Extracted data entries:
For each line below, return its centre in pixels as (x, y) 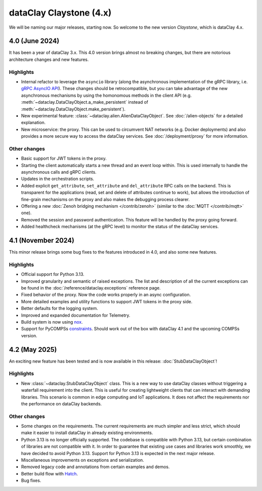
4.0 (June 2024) (34, 41)
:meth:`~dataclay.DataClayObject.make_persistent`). (73, 109)
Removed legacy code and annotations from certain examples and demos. (95, 467)
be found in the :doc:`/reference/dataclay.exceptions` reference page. (91, 288)
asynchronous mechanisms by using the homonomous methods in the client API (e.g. (106, 95)
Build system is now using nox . (52, 322)
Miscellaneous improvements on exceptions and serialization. (82, 460)
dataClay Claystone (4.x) (60, 13)
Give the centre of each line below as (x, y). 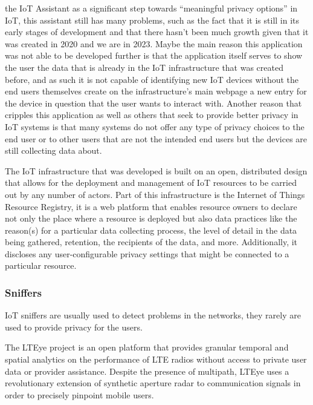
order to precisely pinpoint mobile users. (79, 394)
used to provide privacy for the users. (74, 327)
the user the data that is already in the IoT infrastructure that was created (144, 67)
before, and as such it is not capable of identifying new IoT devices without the (152, 79)
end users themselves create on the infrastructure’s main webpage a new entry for (156, 91)
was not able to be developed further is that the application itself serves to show (154, 55)
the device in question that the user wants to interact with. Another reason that (153, 103)
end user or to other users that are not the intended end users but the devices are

DESCRIPTION OF THE TASK: In the entries above, find the line containing "Give the centre" and the line containing "end users themselves", then copy both and every line between them exactly, without any picture.

WRITTEN SOLUTION:
Give the centre of each line below as (x, y). 
order to precisely pinpoint mobile users. (79, 394)
used to provide privacy for the users. (74, 327)
the user the data that is already in the IoT infrastructure that was created (144, 67)
before, and as such it is not capable of identifying new IoT devices without the (152, 79)
end users themselves create on the infrastructure’s main webpage a new entry for (156, 91)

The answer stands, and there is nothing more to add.